WORK TO COMPLETE → Repeat the listing below in full and exactly, but without its pictures.

SUPPLIED RECORDS →
▬▬▬▬▬▬

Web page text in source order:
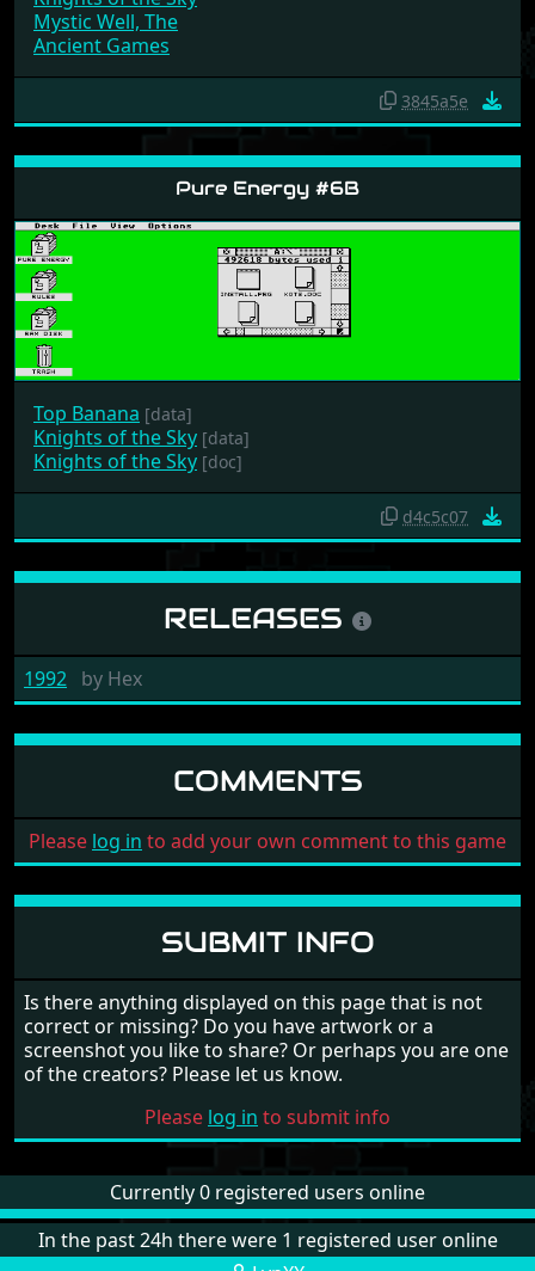
Mystic Well, The
Ancient Games
3845a5e
Pure Energy #6B
Top Banana [data]
Knights of the Sky [data]
Knights of the Sky [doc]
d4c5c07
RELEASES
1992 by Hex
COMMENTS
Please log in to add your own comment to this game
SUBMIT INFO
Is there anything displayed on this page that is not
correct or missing? Do you have artwork or a
screenshot you like to share? Or perhaps you are one
of the creators? Please let us know.
Please log in to submit info
Currently 0 registered users online
In the past 24h there were 1 registered user online
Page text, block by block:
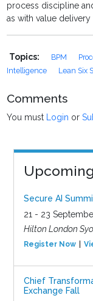
process discipline
as with value
Topics: BPM
Intelligence
Lean Six
Comments
You must Login or
Secure AI
21 - 23
Hilton London
Register Now
Chief
Exchange Fall
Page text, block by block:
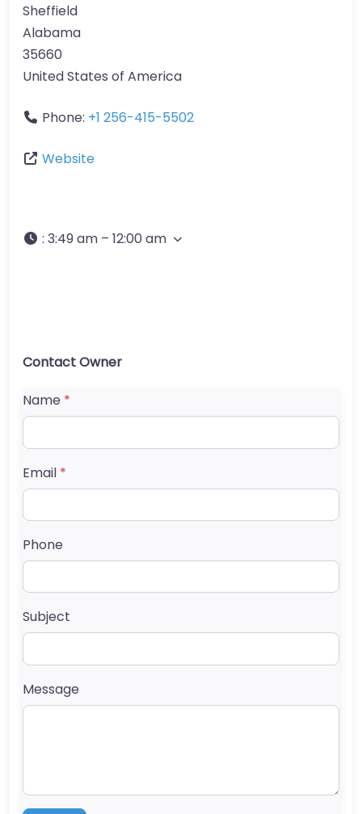
Sheffield
Alabama
35660
United States of America
Phone: +1 256-415-5502
Website
: 3:49 am – 12:00 am
Contact Owner
Name *
Email *
Phone
Subject
Message
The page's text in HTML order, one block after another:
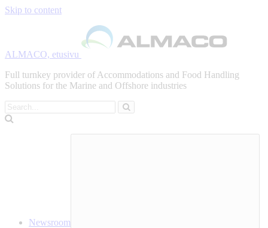
Skip to content
ALMACO, etusivu
Full turnkey provider of Accommodations and Food Handling
Solutions for the Marine and Offshore industries
Search
Newsroom
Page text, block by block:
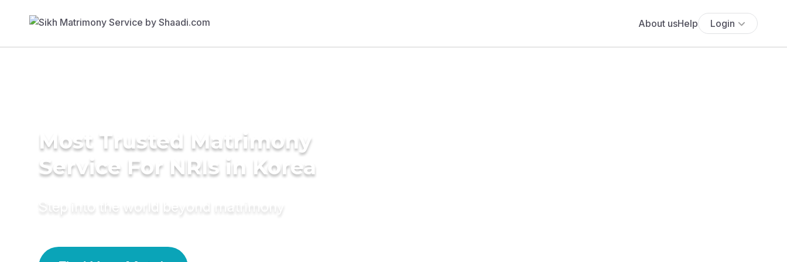
About usHelp Login
Most Trusted Matrimony
Service For NRIs in Korea
Step into the world beyond matrimony
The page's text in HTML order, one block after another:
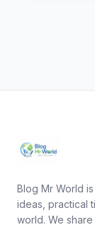
Blog Mr World
ideas, practical
world. We
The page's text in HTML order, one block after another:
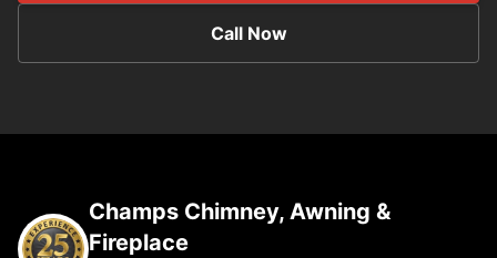
Call Now
Champs Chimney, Awning &
Fireplace
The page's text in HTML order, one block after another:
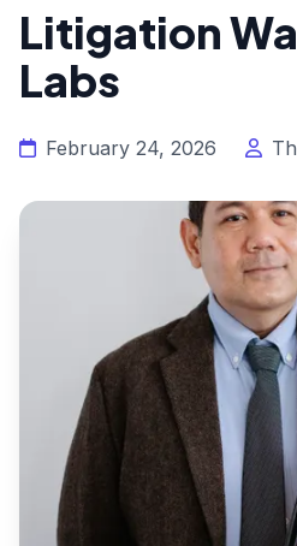
Litigation
Labs
February 24, 2026
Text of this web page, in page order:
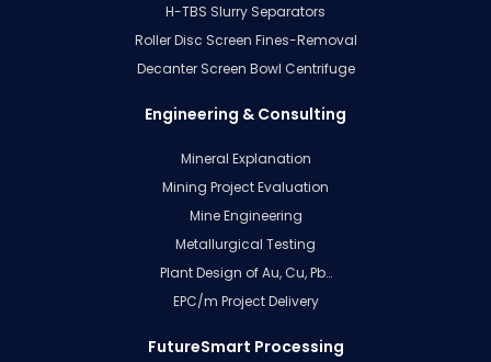
H-TBS Slurry Separators
Roller Disc Screen Fines-Removal
Decanter Screen Bowl Centrifuge
Engineering & Consulting
Mineral Explanation
Mining Project Evaluation
Mine Engineering
Metallurgical Testing
Plant Design of Au, Cu, Pb…
EPC/m Project Delivery
FutureSmart Processing
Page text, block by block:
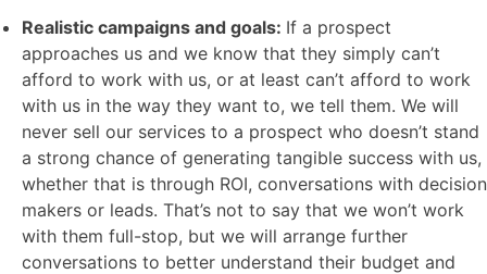
Realistic campaigns and goals: If a prospect
approaches us and we know that they simply can’t
afford to work with us, or at least can’t afford to work
with us in the way they want to, we tell them. We will
never sell our services to a prospect who doesn’t stand
a strong chance of generating tangible success with us,
whether that is through ROI, conversations with decision
makers or leads. That’s not to say that we won’t work
with them full-stop, but we will arrange further
conversations to better understand their budget and
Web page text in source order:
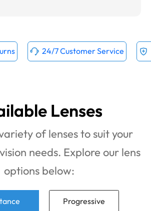
24/7 Customer Service
Lenses
of lenses to suit your
needs. Explore our lens
options below:
Progressive
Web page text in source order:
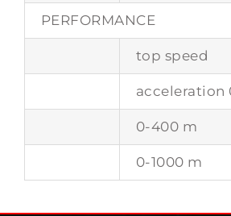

▬▬▬▬▬▬

FINISHED EXERCISE →
Web page text in source order:
Mystic Well, The
Ancient Games
3845a5e
Pure Energy #6B
Top Banana [data]
Knights of the Sky [data]
Knights of the Sky [doc]
d4c5c07
RELEASES
1992 by Hex
COMMENTS
Please log in to add your own comment to this game
SUBMIT INFO
Is there anything displayed on this page that is not
correct or missing? Do you have artwork or a
screenshot you like to share? Or perhaps you are one
of the creators? Please let us know.
Please log in to submit info
Currently 0 registered users online
In the past 24h there were 1 registered user online
Page text, block by block:
process discipline
as with value
Topics: BPM
Intelligence
Lean Six
Comments
You must Login or
Secure AI
21 - 23
Hilton London
Register Now
Chief
Exchange Fall
Page text, block by block:
Sheffield
Alabama
35660
United States of America
Phone: +1 256-415-5502
Website
: 3:49 am – 12:00 am
Contact Owner
Name *
Email *
Phone
Subject
Message
The page's text in HTML order, one block after another:
Skip to content
ALMACO, etusivu
Full turnkey provider of Accommodations and Food Handling
Solutions for the Marine and Offshore industries
Search
Newsroom
Page text, block by block:
About usHelp Login
Most Trusted Matrimony
Service For NRIs in Korea
Step into the world beyond matrimony
The page's text in HTML order, one block after another:
Blog Mr World
ideas, practical
world. We
The page's text in HTML order, one block after another:
Call Now
Champs Chimney, Awning &
Fireplace
The page's text in HTML order, one block after another:
Litigation
Labs
February 24, 2026
Text of this web page, in page order:
H-TBS Slurry Separators
Roller Disc Screen Fines-Removal
Decanter Screen Bowl Centrifuge
Engineering & Consulting
Mineral Explanation
Mining Project Evaluation
Mine Engineering
Metallurgical Testing
Plant Design of Au, Cu, Pb…
EPC/m Project Delivery
FutureSmart Processing
Page text, block by block:
Realistic campaigns and goals: If a prospect
approaches us and we know that they simply can’t
afford to work with us, or at least can’t afford to work
with us in the way they want to, we tell them. We will
never sell our services to a prospect who doesn’t stand
a strong chance of generating tangible success with us,
whether that is through ROI, conversations with decision
makers or leads. That’s not to say that we won’t work
with them full-stop, but we will arrange further
conversations to better understand their budget and
Web page text in source order:
24/7 Customer Service
Lenses
of lenses to suit your
needs. Explore our lens
options below:
Progressive
Web page text in source order:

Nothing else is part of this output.